Tak Relevan Menunda Hajatan Lima Tahunan
Berita Baru, Jakarta – Wacana menunda hajatan demokrasi lima tahunan ramai disuarakan dalam beberapa pekan terakhir. Setidaknya ada beberapa partai pendukung pemerintah yang satu suara dalam menunda Pemilihan Umum 2024. Alasan menunda Pemilu itu, kata mereka, adalah Pandemi COVID-19 dan pemulihan ekonomi. Namun wacana itu ditolak banyak pihak. Beberapa di antaranya menilai alasan itu tak masuk akal.
Pakar Hukum Tata Negara Fakultas Hukum Universitas Jember Adam Muhshi, salah satuya.

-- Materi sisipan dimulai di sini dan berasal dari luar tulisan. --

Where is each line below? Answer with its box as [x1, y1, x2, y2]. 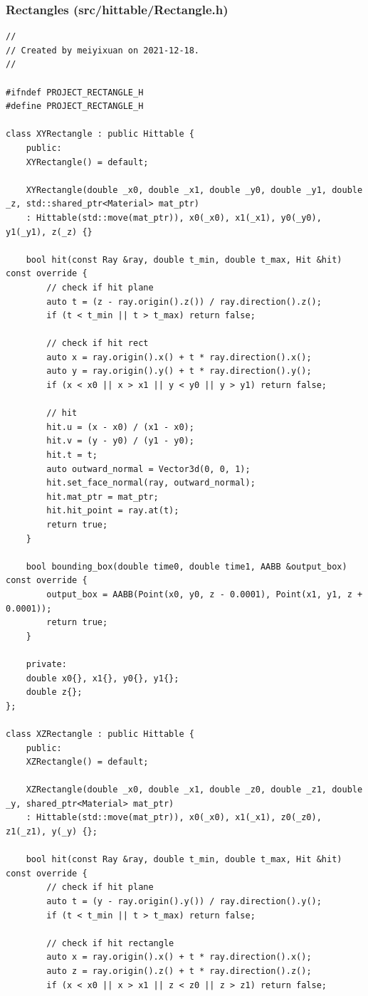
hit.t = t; [46, 450, 98, 461]
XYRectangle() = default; [26, 157, 149, 167]
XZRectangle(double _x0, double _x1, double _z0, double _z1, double [26, 785, 363, 795]
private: [26, 659, 67, 669]
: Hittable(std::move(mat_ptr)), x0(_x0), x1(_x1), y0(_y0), [26, 212, 322, 223]
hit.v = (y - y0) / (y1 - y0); [46, 436, 194, 446]
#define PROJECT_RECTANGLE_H [6, 101, 144, 112]
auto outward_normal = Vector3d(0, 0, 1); [46, 463, 251, 474]
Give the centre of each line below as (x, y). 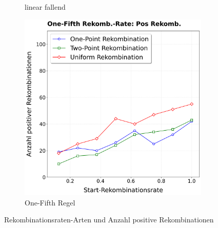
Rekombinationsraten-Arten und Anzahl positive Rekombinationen (109, 220)
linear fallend (45, 7)
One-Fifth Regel (50, 202)
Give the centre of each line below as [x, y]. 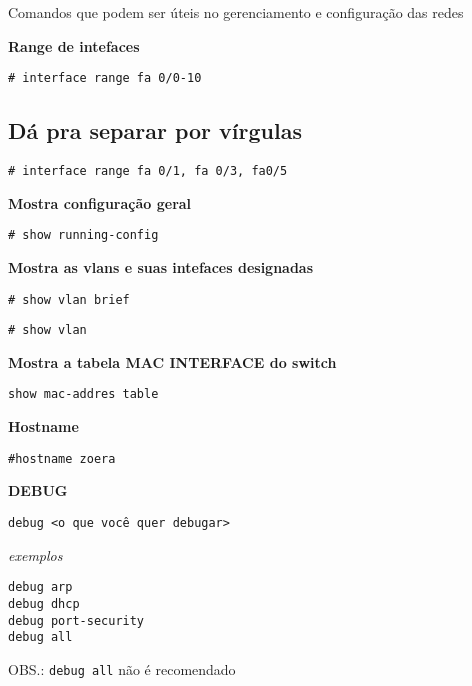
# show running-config [83, 235]
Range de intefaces [74, 45]
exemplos [35, 554]
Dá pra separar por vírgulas [155, 130]
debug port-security [76, 620]
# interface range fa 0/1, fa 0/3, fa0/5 [148, 171]
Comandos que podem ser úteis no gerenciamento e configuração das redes [236, 12]
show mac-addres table [83, 394]
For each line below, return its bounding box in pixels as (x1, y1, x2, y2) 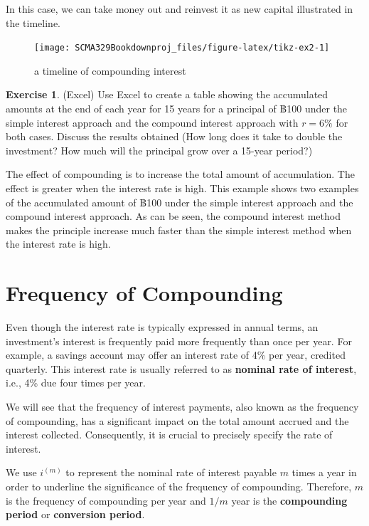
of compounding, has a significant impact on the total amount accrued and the (6, 413, 349, 428)
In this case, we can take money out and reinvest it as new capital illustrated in (6, 1, 353, 16)
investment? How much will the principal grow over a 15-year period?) (6, 142, 313, 157)
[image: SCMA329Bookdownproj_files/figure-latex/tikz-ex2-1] (34, 43, 330, 53)
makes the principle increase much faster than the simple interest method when (6, 222, 352, 237)
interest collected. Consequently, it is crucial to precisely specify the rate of (6, 427, 333, 442)
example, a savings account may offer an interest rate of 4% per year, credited (6, 347, 346, 362)
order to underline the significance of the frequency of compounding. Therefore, (6, 479, 352, 494)
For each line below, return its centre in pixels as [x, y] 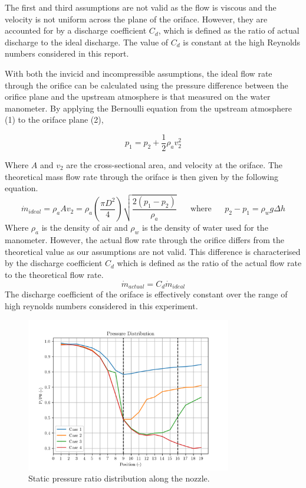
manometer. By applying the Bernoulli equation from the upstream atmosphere [148, 108]
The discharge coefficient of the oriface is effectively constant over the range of [146, 294]
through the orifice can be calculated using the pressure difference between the [147, 85]
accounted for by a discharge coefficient [76, 30]
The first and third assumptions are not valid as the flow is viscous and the [141, 7]
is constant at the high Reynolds [242, 42]
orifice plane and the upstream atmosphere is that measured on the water [138, 96]
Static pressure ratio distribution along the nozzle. [119, 478]
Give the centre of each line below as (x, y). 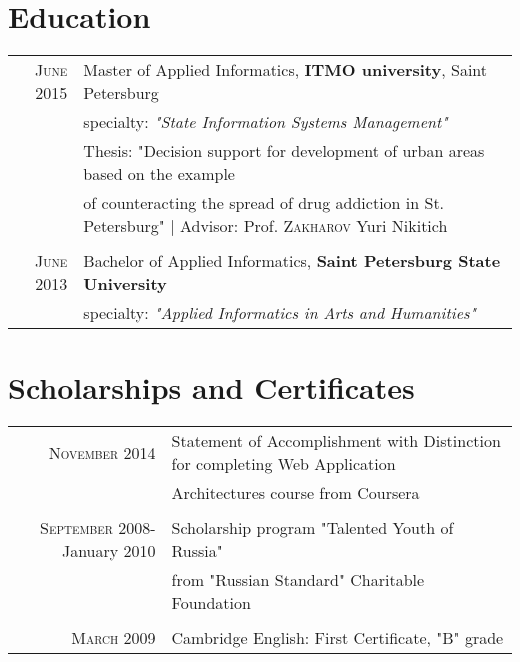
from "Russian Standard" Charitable (298, 580)
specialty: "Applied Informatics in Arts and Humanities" (280, 313)
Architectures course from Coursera (295, 493)
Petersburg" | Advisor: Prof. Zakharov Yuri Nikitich (265, 226)
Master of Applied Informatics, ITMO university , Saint (285, 70)
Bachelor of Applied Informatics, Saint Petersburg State (292, 261)
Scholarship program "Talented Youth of (312, 528)
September (76, 528)
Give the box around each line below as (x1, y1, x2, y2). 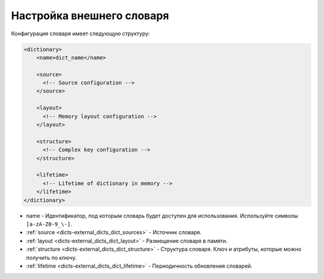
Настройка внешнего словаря (11, 9, 169, 22)
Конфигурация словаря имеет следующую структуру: (11, 30, 150, 37)
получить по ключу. (26, 254, 77, 261)
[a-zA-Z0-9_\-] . (26, 220, 73, 228)
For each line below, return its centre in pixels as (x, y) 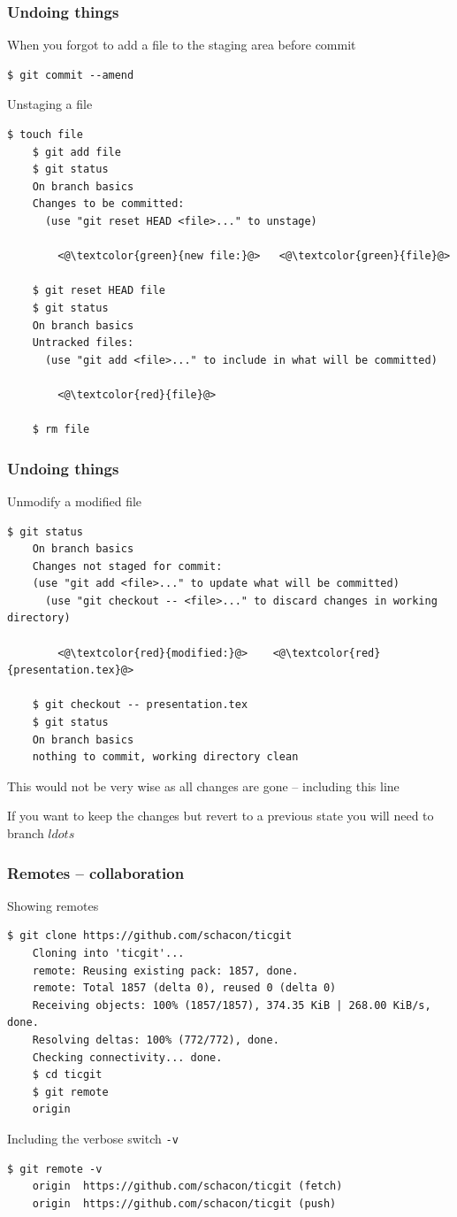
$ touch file (45, 135)
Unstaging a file (50, 104)
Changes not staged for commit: (127, 566)
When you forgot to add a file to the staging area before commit (182, 45)
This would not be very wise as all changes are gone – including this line (203, 786)
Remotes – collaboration (96, 872)
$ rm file (61, 430)
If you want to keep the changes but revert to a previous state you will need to (221, 816)
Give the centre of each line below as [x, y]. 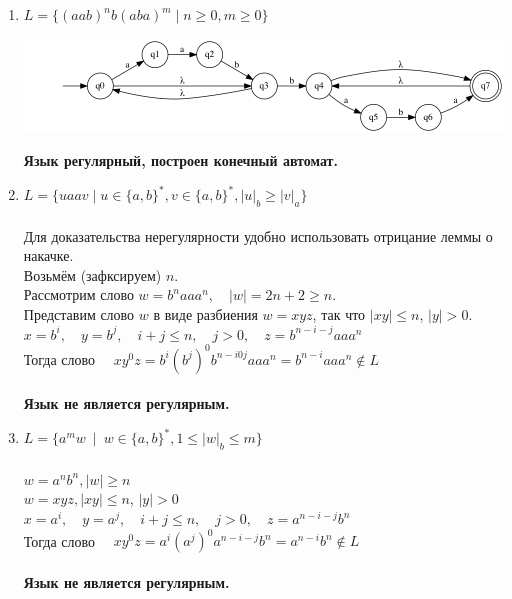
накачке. [48, 255]
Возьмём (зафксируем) [92, 274]
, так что [339, 314]
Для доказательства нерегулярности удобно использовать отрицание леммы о [258, 235]
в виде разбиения [205, 314]
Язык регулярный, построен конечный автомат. [180, 160]
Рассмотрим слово [78, 294]
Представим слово [79, 314]
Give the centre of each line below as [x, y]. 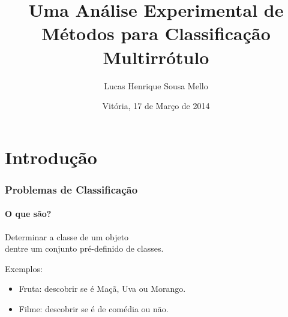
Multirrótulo [156, 57]
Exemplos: [24, 268]
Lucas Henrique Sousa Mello [156, 85]
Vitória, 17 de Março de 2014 [156, 106]
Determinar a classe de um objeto [67, 236]
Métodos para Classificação [156, 33]
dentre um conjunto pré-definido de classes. [84, 248]
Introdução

Ia menegaskan pandemi COVID-19 dan pemulihan ekonomi tidak relevan dijadikan alasan untuk menunda Pemilu tahun 2024. Adam menjelaskan, alasan penundaan Pemilu 2024 dalam rangka pemulihan ekonomi patut dipertanyakan. Sebab secara empiris, katanya, yang terjadi pada saat ini sebagaimana yang disampaikan oleh pemerintah bahwa ekonomi sudah mulai tumbuh.
“Kemudian yang kedua terkait dengan pandemi. Pandemi juga diklaim oleh pemerintah sendiri sudah teratasi, apalagi sekarang dikatakan juga bahwa Omicron ini tidak berbahaya meskipun penyebarannya masif tidak seperti Delta, karena Omicron risikonya tidak terlalu tinggi,” tegasnya saat menjadi pembicara pada program Millenial Talk dengan tajuk “Menakar Penyelenggaraan Pemilu 2024 di Tengah Pemulihan Ekonomi” yang diselenggarakan Beritabaru.co pada Rabu (9/3) malam.
Adam menilai negara punya kewajiban untuk mensejahterakan rakyatnya. Untuk menunaikan kewajiban itu, kata Adam, negara diberikan kekuasaan dan kewenangan untuk melakukan ikhtiyar berupa tindakan pemerintahan. Oleh karena itu, Adam menegaskan, sangat tidak relevan menggunakan alasan pandemi maupun pemulihan ekonomi untuk menunda Pemilu.
“Apalagi misalnya melihat pengalaman bahwa di tengah krisis ekonomi itu sudah pernah dilakukan Pemilu, misalnya pada 1998, itu bukan cuma Indonesia, tapi krisis moneter menerpa di negara-negara lain, termasuk di Asia Tenggara, akan tetapi di masa itu Indonesia menyelenggarkan Pemilu dan sukses dilakukan Indonesia,” jelas Adam.
“Yang kedua, Pilkada 2020, di tengah penolakan publik karena ketika itu (varian) Delta sedang ganas-ganasnya pemerintah masih maksa ngotot melaksanakan Pilkada,” imbuhnya. Menurutnya, ketika COVID-19 varian Delta yang sudah mulai menghilang dan diganti oleh varian Omicron yang risikonya tidak setinggi Delta kemudian harus menunda Pemilu.
Ia mengatakan bahwa tak ada garansi dan jaminan bahwa menunda Pemilu, pemerintah akan melakukan pemulihan ekonomi. “Misalnya ditunda satu tahun, dua tahun, apakah ada jaminan kemudian ekonomi bisa pulih?” katanya. “Jangan-jangan ketika dilakukan Pemilu presiden berikutnya bisa lebih banter dalam melakukan pemulihan ekonomi,” jelas Adam.